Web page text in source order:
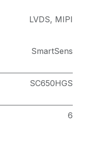
LVDS, MIPI
SmartSens
SC650HGS
6
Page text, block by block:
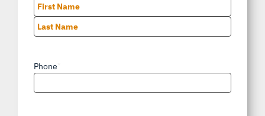
First
Phone

> [Description of the task]: Please output the records above exactly, without the pictures.

> [Written response]:
Web page text in source order:
LVDS, MIPI
SmartSens
SC650HGS
6
Page text, block by block:
First
Phone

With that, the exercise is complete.